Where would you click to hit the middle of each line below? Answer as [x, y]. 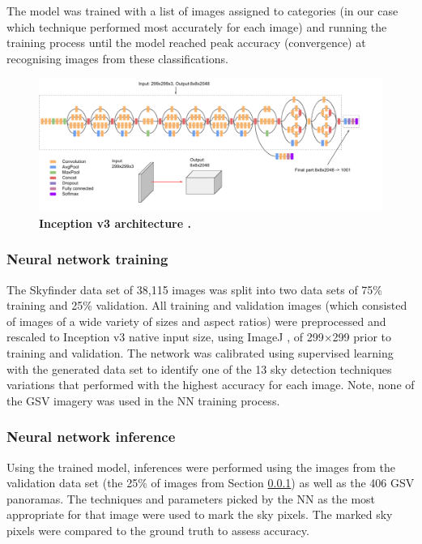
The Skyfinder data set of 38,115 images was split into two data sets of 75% [195, 289]
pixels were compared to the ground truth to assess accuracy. [158, 531]
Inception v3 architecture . [115, 223]
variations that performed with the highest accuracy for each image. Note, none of [211, 385]
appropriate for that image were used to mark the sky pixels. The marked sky [200, 514]
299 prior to [362, 337]
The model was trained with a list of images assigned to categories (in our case [202, 11]
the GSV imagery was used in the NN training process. [143, 400]
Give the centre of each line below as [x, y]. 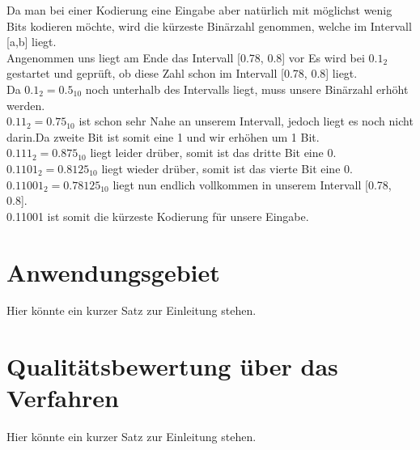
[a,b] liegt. [32, 42]
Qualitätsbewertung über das [172, 366]
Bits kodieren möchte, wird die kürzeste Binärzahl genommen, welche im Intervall [209, 25]
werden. [26, 105]
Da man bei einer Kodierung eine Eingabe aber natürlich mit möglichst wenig [199, 10]
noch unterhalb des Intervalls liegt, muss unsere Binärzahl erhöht [247, 89]
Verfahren [63, 398]
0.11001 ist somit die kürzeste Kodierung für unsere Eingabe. [158, 216]
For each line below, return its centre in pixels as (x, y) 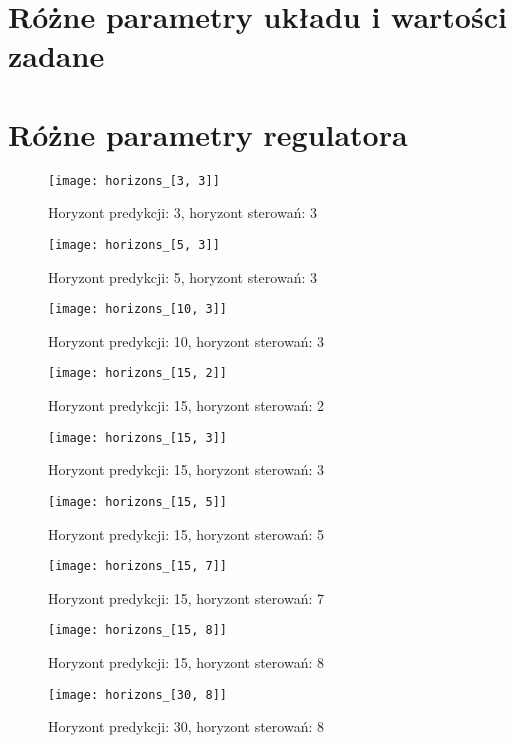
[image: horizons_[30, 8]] (137, 694)
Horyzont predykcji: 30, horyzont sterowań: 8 (186, 726)
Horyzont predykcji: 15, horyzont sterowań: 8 (186, 662)
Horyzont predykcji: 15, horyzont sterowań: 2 (186, 405)
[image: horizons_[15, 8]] (137, 630)
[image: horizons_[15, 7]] (137, 566)
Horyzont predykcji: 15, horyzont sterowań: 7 (186, 597)
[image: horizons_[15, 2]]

----------

• **TASK DESCRIPTION**
When repeating the listing, keep each line exact and exclude the pictures.

• **WRITTEN ANSWER**
Where would you click to hit the middle of each line below? Answer as [x, y]. 
The Skyfinder data set of 38,115 images was split into two data sets of 75% [195, 289]
pixels were compared to the ground truth to assess accuracy. [158, 531]
Inception v3 architecture . [115, 223]
variations that performed with the highest accuracy for each image. Note, none of [211, 385]
appropriate for that image were used to mark the sky pixels. The marked sky [200, 514]
299 prior to [362, 337]
The model was trained with a list of images assigned to categories (in our case [202, 11]
the GSV imagery was used in the NN training process. [143, 400]
Give the centre of each line below as [x, y]. 
[a,b] liegt. [32, 42]
Qualitätsbewertung über das [172, 366]
Bits kodieren möchte, wird die kürzeste Binärzahl genommen, welche im Intervall [209, 25]
werden. [26, 105]
Da man bei einer Kodierung eine Eingabe aber natürlich mit möglichst wenig [199, 10]
noch unterhalb des Intervalls liegt, muss unsere Binärzahl erhöht [247, 89]
Verfahren [63, 398]
0.11001 ist somit die kürzeste Kodierung für unsere Eingabe. [158, 216]
For each line below, return its centre in pixels as (x, y) 
[image: horizons_[30, 8]] (137, 694)
Horyzont predykcji: 30, horyzont sterowań: 8 (186, 726)
Horyzont predykcji: 15, horyzont sterowań: 8 (186, 662)
Horyzont predykcji: 15, horyzont sterowań: 2 (186, 405)
[image: horizons_[15, 8]] (137, 630)
[image: horizons_[15, 7]] (137, 566)
Horyzont predykcji: 15, horyzont sterowań: 7 (186, 597)
[image: horizons_[15, 2]]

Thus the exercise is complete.